» Data provided:
· · · · ·

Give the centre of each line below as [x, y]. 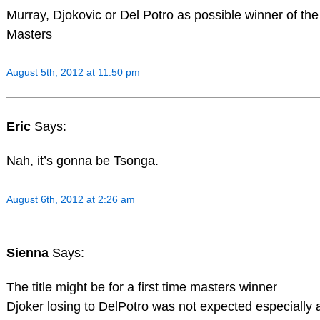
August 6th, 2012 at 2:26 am [70, 199]
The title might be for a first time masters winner [141, 287]
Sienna [29, 253]
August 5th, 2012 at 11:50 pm [73, 72]
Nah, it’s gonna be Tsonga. [82, 160]
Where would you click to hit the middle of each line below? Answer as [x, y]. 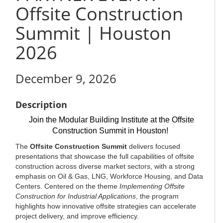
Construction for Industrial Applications [76, 196]
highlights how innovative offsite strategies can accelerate [106, 206]
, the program [157, 196]
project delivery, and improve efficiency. [78, 216]
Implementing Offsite [152, 186]
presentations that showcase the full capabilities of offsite [105, 156]
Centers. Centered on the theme [67, 186]
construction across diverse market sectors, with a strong [105, 166]

· · · · ·

» What is being asked: Each record above has to be written out again in full, but its pictures must not be.

» Solution:
Give the centre of each line below as [x, y]. 
August 6th, 2012 at 2:26 am [70, 199]
The title might be for a first time masters winner [141, 287]
Sienna [29, 253]
August 5th, 2012 at 11:50 pm [73, 72]
Nah, it’s gonna be Tsonga. [82, 160]
Where would you click to hit the middle of each line below? Answer as [x, y]. 
Construction for Industrial Applications [76, 196]
highlights how innovative offsite strategies can accelerate [106, 206]
, the program [157, 196]
project delivery, and improve efficiency. [78, 216]
Implementing Offsite [152, 186]
presentations that showcase the full capabilities of offsite [105, 156]
Centers. Centered on the theme [67, 186]
construction across diverse market sectors, with a strong [105, 166]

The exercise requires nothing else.